Витя задумался. Видимо, этот момент ему самому в голову как-то не приходил…

– Ну да, – неуверенно сказал он. – Конечно хочу. У меня раскладушка даже есть. Ты умеешь спать на раскладушке?

– В принципе да! Жди.

Жил Витя далеко, в Беляеве. Я помню, что долго ждал автобус и приехал к Вите довольно злой. К счастью, дома была его добрейшая мама, она была крайне довольна, что к Вите приехал «старый друг», пожарила нам картофельных котлет, сварила сосисок, открыла банку зеленого горошка, и мы славно поели.

Витя был одним из первых встреченных мной в жизни людей, которые вообще не любили выходить из дома. Никуда и никогда. Это были очень редкие, буквально единичные экземпляры, все-таки, на мой взгляд, торчать дома безвылазно довольно затруднительно для любого человека, ну а вот Вите это удавалось легко. Ему только иногда нужно было продлевать справку об инвалидности, которую ему соорудила мама. Она испугалась, что Витю забреют в армию (ни в какой институт он, конечно, категорически поступать не хотел), а у нее была знакомая в НИИ труда, и вот она оформила ему такую справку, что он якобы на заводе ударился головой и потерял память.

Даже по тем временам это была серьезная экзотика – частичная амнезия, но головой Витя удариться действительно мог, он даже и дома иногда ею довольно больно ударялся. По большому счету, его мама была абсолютно права и ни на йоту не отступала от правды жизни. Просто она не знала, что после этой справки Витя перестанет выходить из дома вообще.

Теперь он даже за хлебом в булочную ходил редко, а книги ему приносили на дом знакомые девушки.


– Так! – сказал он торжественно, закрыв за мной дверь в свою комнату. – Лева! Ты должен прочитать эту книгу. Если не прочитаешь, знай, что мы больше не сможем с тобой общаться.

– Потрясающе, – сказал я. – Давай ее скорей сюда.
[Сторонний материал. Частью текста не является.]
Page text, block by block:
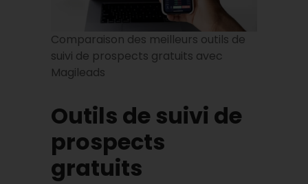
Comparaison des meilleurs outils de
suivi de prospects gratuits avec
Magileads
Outils de suivi de
prospects
gratuits
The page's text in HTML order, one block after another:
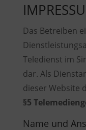
Das Betreiben
Teledienst im
dar. Als
dieser Website
§5
Name und
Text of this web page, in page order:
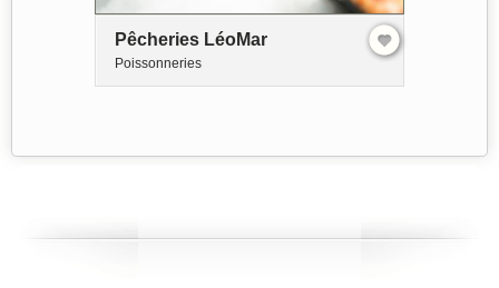
Pêcheries LéoMar
Poissonneries
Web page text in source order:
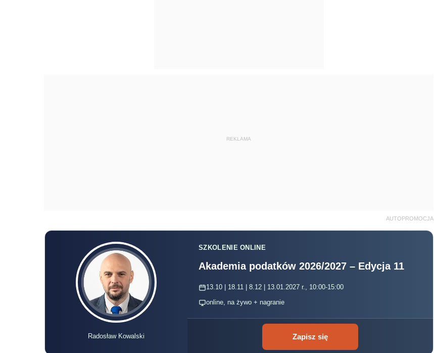
REKLAMA
AUTOPROMOCJA
Radosław Kowalski
SZKOLENIE ONLINE
Akademia podatków 2026/2027 – Edycja 11
13.10 | 18.11 | 8.12 | 13.01.2027 r., 10:00-15:00
online, na żywo + nagranie
Zapisz się
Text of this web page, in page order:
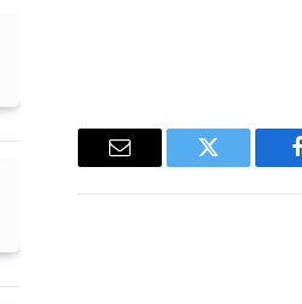
Facebook
Twitter
Email
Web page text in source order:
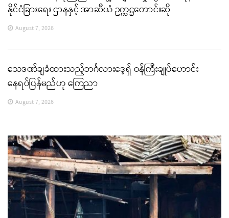
နိုင်ငံခြားရေး ဌာနနှင့် အာဆီယံ ဥက္ကဋ္ဌတောင်းဆို
August 7, 2026
သေဒဏ်ချခံထားသည့်ဘင်္ဂလားဒေ့ရှ် ဝန်ကြီးချုပ်ဟောင်း
နေရပ်ပြန်မည်ဟု ကြေညာ
August 7, 2026
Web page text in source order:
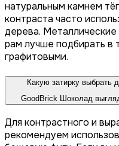
натуральным камнем
контраста часто
дерева.
рам лучше подбирать в
графитовыми.
Какую затирку выбрать
GoodBrick Шоколад
Для контрастного и
рекомендуем
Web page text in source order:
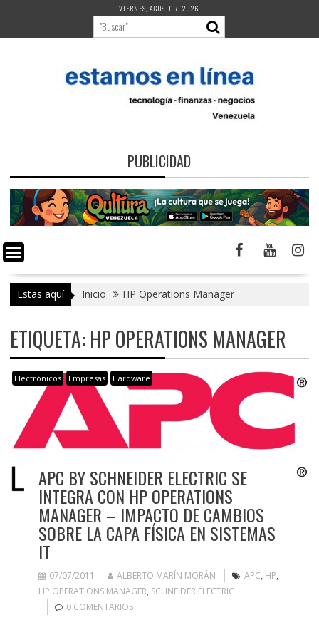
contenido
VIERNES, AGOSTO 7, 2026
PUBLICIDAD
Estas aquí Inicio HP Operations Manager
ETIQUETA: HP OPERATIONS MANAGER
Electrónicos Empresas Hardware
APC BY SCHNEIDER ELECTRIC SE
INTEGRA CON HP OPERATIONS
MANAGER – IMPACTO DE CAMBIOS
SOBRE LA CAPA FÍSICA EN SISTEMAS
IT
07/07/2011 ALBERTO MARÍN MORÁN APC, HP,
HP OPERATIONS MANAGER, SCHNEIDER ELECTRIC
0 COMENTARIOS
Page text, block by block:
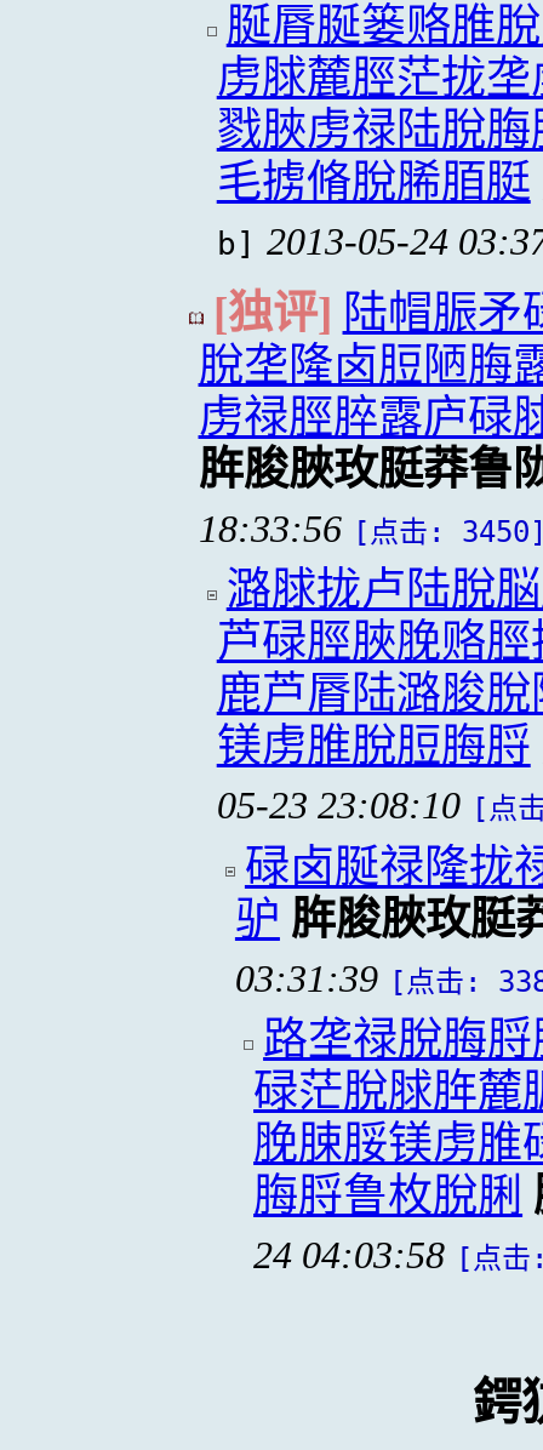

Дрожащими руками он распаковал свою драгоценность, завернутую в газету «Труд», и положил передо мной на стол, предварительно сдунув невидимую пыль.

Это был Карлос Кастанеда.

Честно говоря, я совершенно не помню, как эта книжка называлась. Ну что-то вроде «Путешествия туда и обратно». Я пробовал потом, через много лет, найти ее в интернете, но не смог. Там не было того названия даже и близко. Хотя текстов Кастанеды в интернете миллион – но этой почему-то нет. Ее название зачем-то изменили.
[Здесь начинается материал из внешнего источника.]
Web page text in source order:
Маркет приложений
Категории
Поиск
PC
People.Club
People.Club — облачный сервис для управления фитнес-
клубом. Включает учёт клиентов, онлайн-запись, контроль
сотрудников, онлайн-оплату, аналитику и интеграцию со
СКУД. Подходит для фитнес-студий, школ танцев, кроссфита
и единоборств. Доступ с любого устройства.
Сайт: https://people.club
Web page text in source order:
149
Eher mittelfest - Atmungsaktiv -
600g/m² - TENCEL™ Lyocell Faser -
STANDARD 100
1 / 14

Помню только, что книжка была про каких-то индейцев.

– Ладно, читай! – благоговейным голосом сказал Витя и вышел из комнаты.

Я пролистал первые несколько страниц и придвинулся ближе к подоконнику. Квартира Витиной мамы находилась на последнем этаже. Это было не очень удобно: например, во время ливня потолок отсыревал, а потом трескался. Зато здесь очень хорошо было видно небо. Небо из окна Витиной квартиры было огромным. Сейчас оно имело зловещий оттенок – зеленоватый, иссиня-черный, с багровым краем, источающее какой-то огромный смысл.

Я приезжал в то время к Вите довольно часто – потому что мне было у него уютно, во-первых, и потому что из его окна хорошо было видно это небо.

А мама Вити была рада, потому что ее волновала «способность Вити к социализации», как она интеллигентно выражалась.

И вообще она была очень добра ко мне.

– Бутерброд с сыром хочешь? – сказала она, заглянув осторожно в дверь.

– Да! – радостно сказал я и поплелся на кухню.

Витя сидел на табуретке, поджав ноги.

Он умел так делать.

– Ну что? – спросил он меня, пытливо заглядывая в глаза.

– Сильная вещь! Но язык непростой.

– Да ты что! – обиделся он. – Проще не бывает!

Я быстро прожевал бутерброд и снова вернулся к окну. Мне не хотелось читать Кастанеду.

Я машинально подвигал Витины книги на столе и мгновенно нашел «Технологию власти» Авторханова, открыл ее и вдруг увлекся.

Вообще у Вити такого добра хватало. На полке были разложены стопочки фотокопий с абсолютно слепым, неразличимым текстом совершенно разных трудов – то вдруг полная стенограмма восемнадцатого съезда ВКП(б), то неизданные статьи Бахтина, то Фрейд, то «Доктор Живаго». Больше всего меня изумила статья о повседневной жизни колхозников – зачем это?